Hart was visibly frustrated by the error, and probably by the lack of defensive pressure which allowed the shot in the first place, but made amends in the very last minute of injury time when he demonstrated superb agility to deny Robbie Savage a viciously dipping equaliser from long range at the death.

Capello will be eager to see both goalkeepers, alongside Robert Green, at close hand in training when England takes on Egypt in two weeks time.

2. Nadir Belhadj will be one to watch on 18 June

Yes, it was only against Southampton but the left-sided Algerian once again demonstrated a remarkable turn of pace which has caught out more than a few Premier League players over the past twelve months.

Rather worryingly he has also displayed good form when up against Glen Johnson this season. The Liverpool defender will almost certainly be Fabio Capello’s starting right-back but suffered in December when his weak headed clearance could only find Belhadj who lashed the ball into the net from an acute angle with his weaker right foot.

England take on Algeria in their second group game in Cape Town and Johnson will be have to be wary that he’s not caught out again by the Algerian’s pace and power, which was used to such good effect on the counter-attack at the weekend.

Belhadj received a red card for a reckless two-footed tackle in Algeria’s semi-final defeat to arch-rivals Egypt in the recent African Cup of Nations. It remains to be seen whether his suspension will carry over to the World Cup, which could be a blessing in disguise for England.

3. Defoe only needs one chance

 

The in-form frontman was barely in the game before Gareth Bale teed him up with a chance early in the second-half at the Reebok on Sunday afternoon. One touch later and a left-footed strike saw the ball rocket past Jussi Jaaskelainen, albeit with the aid of a slight deflection, into the roof of the net.

From then on Defoe was a constant menace to the Bolton defence, firing in a couple of shots from the edge of the penalty area which forced the Bolton ‘keeper into some more smart stops.

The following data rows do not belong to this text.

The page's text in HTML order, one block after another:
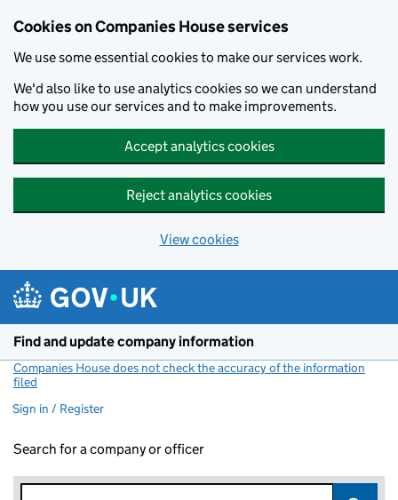
Cookies on Companies House services
We use some essential cookies to make our services work.
We'd also like to use analytics cookies so we can understand
how you use our services and to make improvements.
Accept analytics cookies
Reject analytics cookies
View cookies
Find and update company information
Companies House does not check the accuracy of the information
filed
Sign in / Register
Search for a company or officer
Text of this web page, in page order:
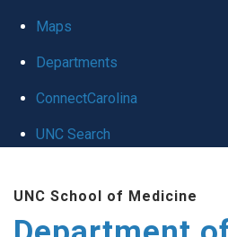
globalMaps
Departments
ConnectCarolina
UNC Search
main
UNC School of Medicine
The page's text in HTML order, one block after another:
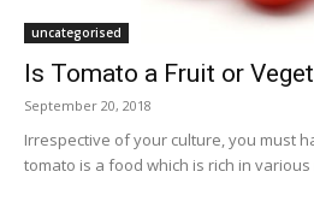
uncategorised
Is Tomato a Fruit or
September 20, 2018
Irrespective of your culture, you must
tomato is a food which is rich in
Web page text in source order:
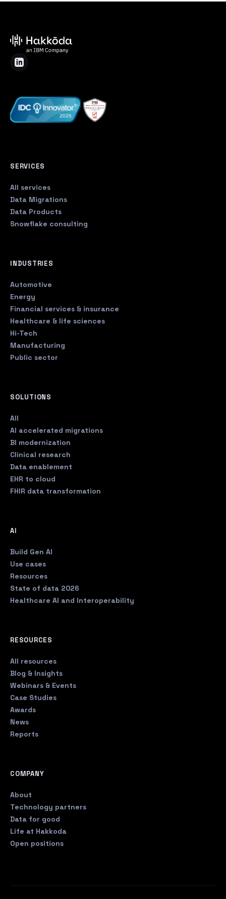
SERVICES
All services
Data Migrations
Data Products
Snowflake consulting
INDUSTRIES
Automotive
Energy
Financial services & insurance
Healthcare & life sciences
Hi-Tech
Manufacturing
Public sector
SOLUTIONS
All
AI accelerated migrations
BI modernization
Clinical research
Data enablement
EHR to cloud
FHIR data transformation
AI
Build Gen AI
Use cases
Resources
State of data 2026
Healthcare AI and Interoperability
RESOURCES
All resources
Blog & Insights
Webinars & Events
Case Studies
Awards
News
Reports
COMPANY
About
Technology partners
Data for good
Life at Hakkoda
Open positions

In front of the watching England manager, Defoe then came close to winning the game in the very last minute with an audacious half volley with the outside of his boot from 25 yards which was only a yard away from winning the tie for Tottenham.

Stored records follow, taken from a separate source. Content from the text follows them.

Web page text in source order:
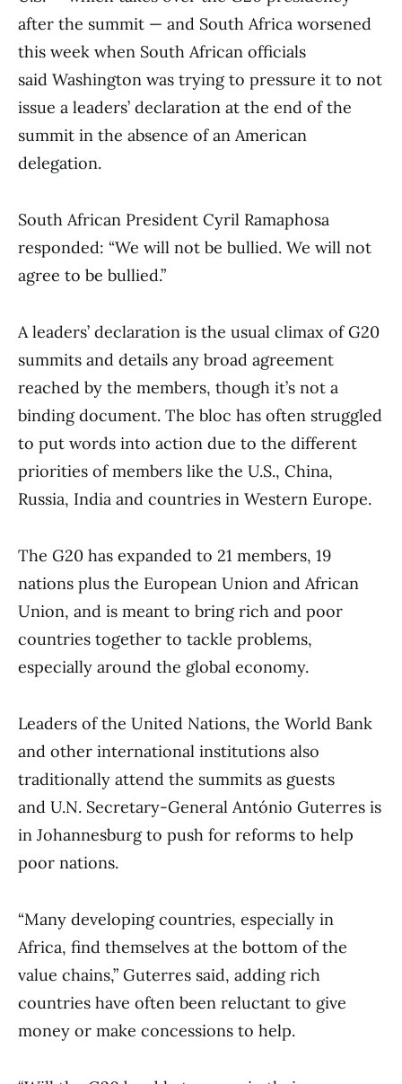
after the summit — and South Africa worsened
this week when South African officials
said Washington was trying to pressure it to not
issue a leaders’ declaration at the end of the
summit in the absence of an American
delegation.
South African President Cyril Ramaphosa
responded: “We will not be bullied. We will not
agree to be bullied.”
A leaders’ declaration is the usual climax of G20
summits and details any broad agreement
reached by the members, though it’s not a
binding document. The bloc has often struggled
to put words into action due to the different
priorities of members like the U.S., China,
Russia, India and countries in Western Europe.
The G20 has expanded to 21 members, 19
nations plus the European Union and African
Union, and is meant to bring rich and poor
countries together to tackle problems,
especially around the global economy.
Leaders of the United Nations, the World Bank
and other international institutions also
traditionally attend the summits as guests
and U.N. Secretary-General António Guterres is
in Johannesburg to push for reforms to help
poor nations.
“Many developing countries, especially in
Africa, find themselves at the bottom of the
value chains,” Guterres said, adding rich
countries have often been reluctant to give
money or make concessions to help.
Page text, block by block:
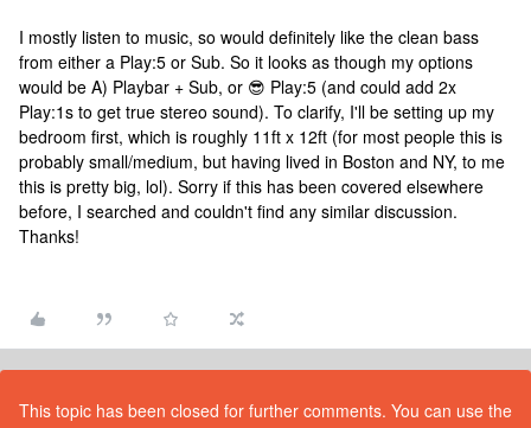
I mostly listen to music, so would definitely like the clean bass
from either a Play:5 or Sub. So it looks as though my options
would be A) Playbar + Sub, or 😎 Play:5 (and could add 2x
Play:1s to get true stereo sound). To clarify, I'll be setting up my
bedroom first, which is roughly 11ft x 12ft (for most people this is
probably small/medium, but having lived in Boston and NY, to me
this is pretty big, lol). Sorry if this has been covered elsewhere
before, I searched and couldn't find any similar discussion.
Thanks!
This topic has been closed for further comments. You can use the
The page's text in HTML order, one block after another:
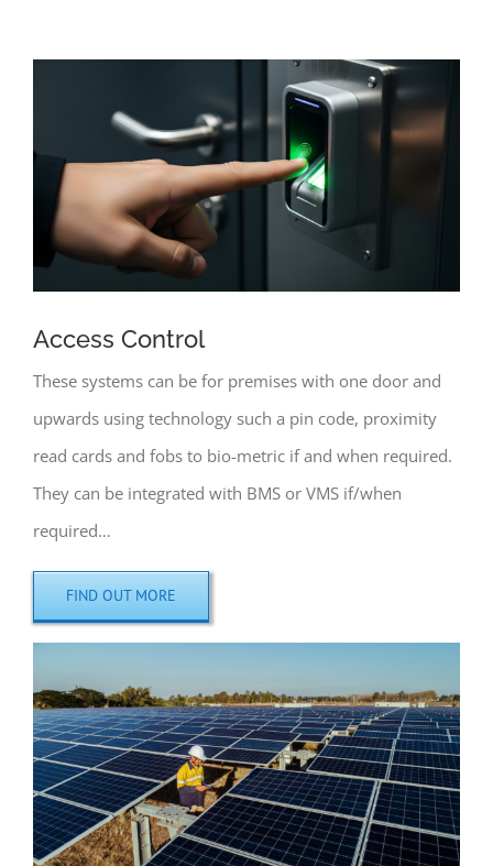
Access Control
These systems can be for premises with one door and
upwards using technology such a pin code, proximity
read cards and fobs to bio-metric if and when required.
They can be integrated with BMS or VMS if/when
required…
FIND OUT MORE
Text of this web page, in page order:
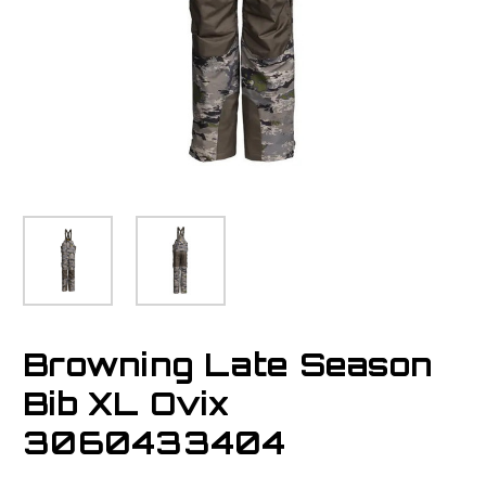
Browning Late Season
Bib XL Ovix
3060433404

On this form Capello may well have to give Defoe more game time in the upcoming friendlies to see if he can strike up a working partnership with Wayne Rooney.

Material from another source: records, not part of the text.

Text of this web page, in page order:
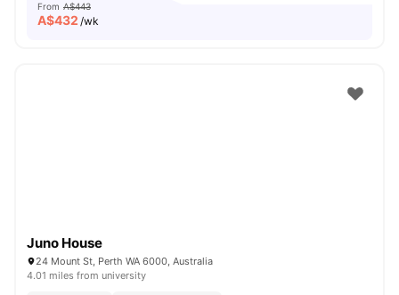
From A$443
A$432 /wk
Juno House
24 Mount St, Perth WA 6000, Australia
4.01 miles from university
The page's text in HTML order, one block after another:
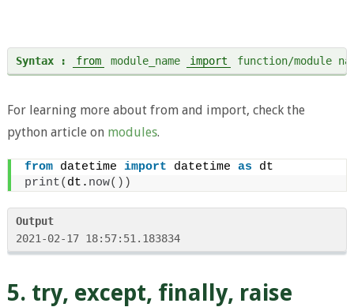
Syntax : from module_name import function/module
For learning more about from and import, check the
python article on modules.
from datetime import datetime as dt
print( dt. now())
Output
2021-02-17 18:57:51.183834
5. try, except, finally, raise
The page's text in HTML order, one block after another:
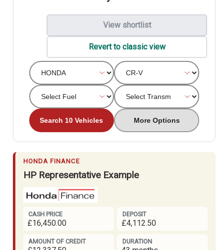
View shortlist
Revert to classic view
Search 10 Vehicles More Options
HONDA FINANCE
HP Representative Example
CASH PRICE
£16,450.00
DEPOSIT
£4,112.50
AMOUNT OF CREDIT DURATION
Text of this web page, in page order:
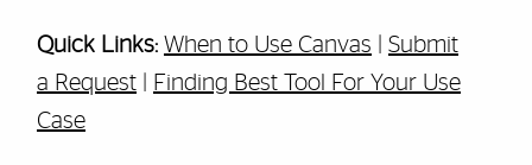
Quick Links: When to Use Canvas
Submit
a Request|
Finding Best Tool For Your Use
Case
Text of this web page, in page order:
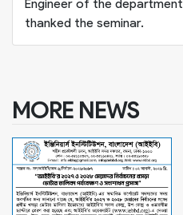
Engineer of the department
thanked the seminar.
MORE NEWS
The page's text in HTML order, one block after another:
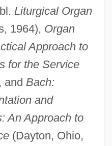
Liturgical Organ
1964), Organ
Approach to
for the Service
and Bach:
and
An Approach to
(Dayton, Ohio,
Falk
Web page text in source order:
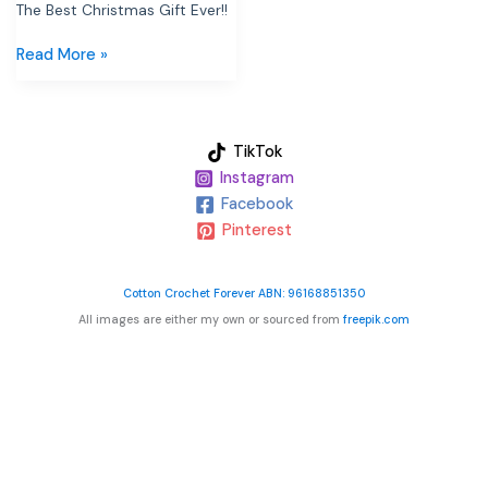
The Best Christmas Gift Ever!!
Read More »
TikTok
Instagram
Facebook
Pinterest
Cotton Crochet Forever ABN: 96168851350
All images are either my own or sourced from freepik.com

4. Peter Crouch and Emile Heskey are both under performing

 

Despite forcing Robbie Keane out of the picture at White Hart Lane, Peter Crouch has been under performing of late. In fact, with only five goals all season from 26 appearances, the majority of which have been starts, people may soon start to ask questions.

Such questions have long been asked of Emile Heskey and once more he did little for his cause with a performance at Crystal Palace which saw him substituted at half-time.

Capello has so far stood by Heskey as first-choice partner for Rooney, and also by Crouch as a regular squad member. However, if Carlton Cole, or even Bobby Zamora, can recapture their sparkling form earlier this season after recently returning from injuries then Capello may have more of a headache when it comes to his striker selection.

Or with Rooney currently pulling up trees on his own up front for Manchester United, Capello might just wonder whether he needs a partner at all.

5. Tom Huddlestone is not yet ready

 

Huddlestone grabbed the headlines for all the wrong reasons on Sunday when he became the latest Spurs player to fail from the penalty spot. A rather tentative run up and poor shot placement saw Jaaskelainen able to keep out his effort with relative ease.

However, the young midfielder, who won his first senior cap in England’s defeat to Brazil in Doha last November, generally failed to impose himself on the cup-tie, especially in the first-half which Bolton dominated.

Competition in central midfield is not the fiercest and with Owen Hargreaves still ruled out for the foreseeable future any injury to either Gareth Barry or Michael Carrick would immediately free up a squad place for the likes of Huddlestone.

Yet, on this form he is not pressing his cause as much as he could be, meaning Capello will be keeping his fingers crossed even tighter that his players can stay injury-free.